(Beginning of Supplied records)
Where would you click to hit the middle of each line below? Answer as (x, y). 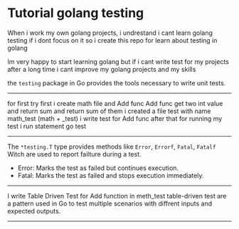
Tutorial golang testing (76, 13)
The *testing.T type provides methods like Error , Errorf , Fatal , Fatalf (112, 147)
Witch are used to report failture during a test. (74, 154)
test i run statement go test (47, 126)
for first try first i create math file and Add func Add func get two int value (115, 103)
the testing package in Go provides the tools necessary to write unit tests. (117, 82)
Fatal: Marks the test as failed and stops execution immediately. (111, 175)
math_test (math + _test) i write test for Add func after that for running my (115, 118)
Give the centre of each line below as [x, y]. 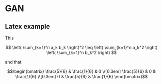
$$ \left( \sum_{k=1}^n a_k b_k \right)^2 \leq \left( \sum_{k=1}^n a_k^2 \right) [81, 47]
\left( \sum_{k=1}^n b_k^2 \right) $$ [81, 52]
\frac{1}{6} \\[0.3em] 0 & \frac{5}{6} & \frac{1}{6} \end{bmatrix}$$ [81, 76]
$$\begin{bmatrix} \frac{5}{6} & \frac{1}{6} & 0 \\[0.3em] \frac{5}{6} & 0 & [81, 71]
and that [13, 62]
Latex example [27, 26]
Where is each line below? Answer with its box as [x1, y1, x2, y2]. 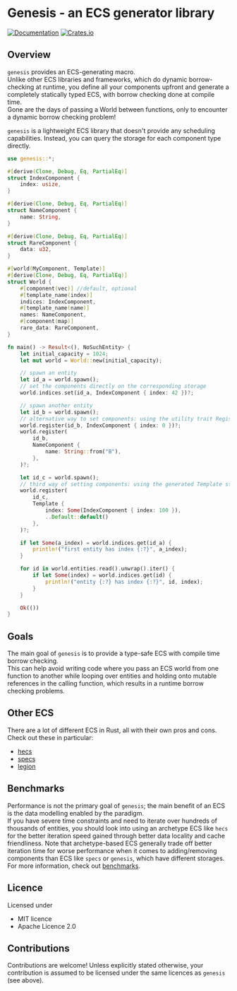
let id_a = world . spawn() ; [20, 376, 99, 383]
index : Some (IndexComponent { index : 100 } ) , [44, 507, 181, 514]
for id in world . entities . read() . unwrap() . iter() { [20, 565, 175, 573]
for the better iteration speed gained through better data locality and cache [7, 831, 226, 840]
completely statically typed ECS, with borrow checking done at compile [7, 90, 215, 98]
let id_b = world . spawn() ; [20, 409, 99, 416]
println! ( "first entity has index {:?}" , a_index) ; [32, 546, 188, 553]
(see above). [7, 976, 44, 985]
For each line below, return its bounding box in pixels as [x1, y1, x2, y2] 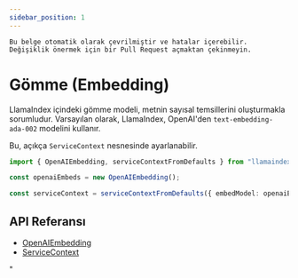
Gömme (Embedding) [9, 75, 170, 94]
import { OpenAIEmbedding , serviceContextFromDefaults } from [9, 157, 244, 166]
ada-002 [9, 124, 38, 133]
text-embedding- [213, 115, 273, 124]
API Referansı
(End of Supplied records)
Instructions for the task: Above are some records. Output exactly the lines from the one that contains "a_k^2 \right) [81, 47]" to the one that contains "for id in world", keeping both, and omit the pictures.

Answer:
$$ \left( \sum_{k=1}^n a_k b_k \right)^2 \leq \left( \sum_{k=1}^n a_k^2 \right) [81, 47]
\left( \sum_{k=1}^n b_k^2 \right) $$ [81, 52]
\frac{1}{6} \\[0.3em] 0 & \frac{5}{6} & \frac{1}{6} \end{bmatrix}$$ [81, 76]
$$\begin{bmatrix} \frac{5}{6} & \frac{1}{6} & 0 \\[0.3em] \frac{5}{6} & 0 & [81, 71]
and that [13, 62]
Latex example [27, 26]
Where is each line below? Answer with its box as [x1, y1, x2, y2]. 
let id_a = world . spawn() ; [20, 376, 99, 383]
index : Some (IndexComponent { index : 100 } ) , [44, 507, 181, 514]
for id in world . entities . read() . unwrap() . iter() { [20, 565, 175, 573]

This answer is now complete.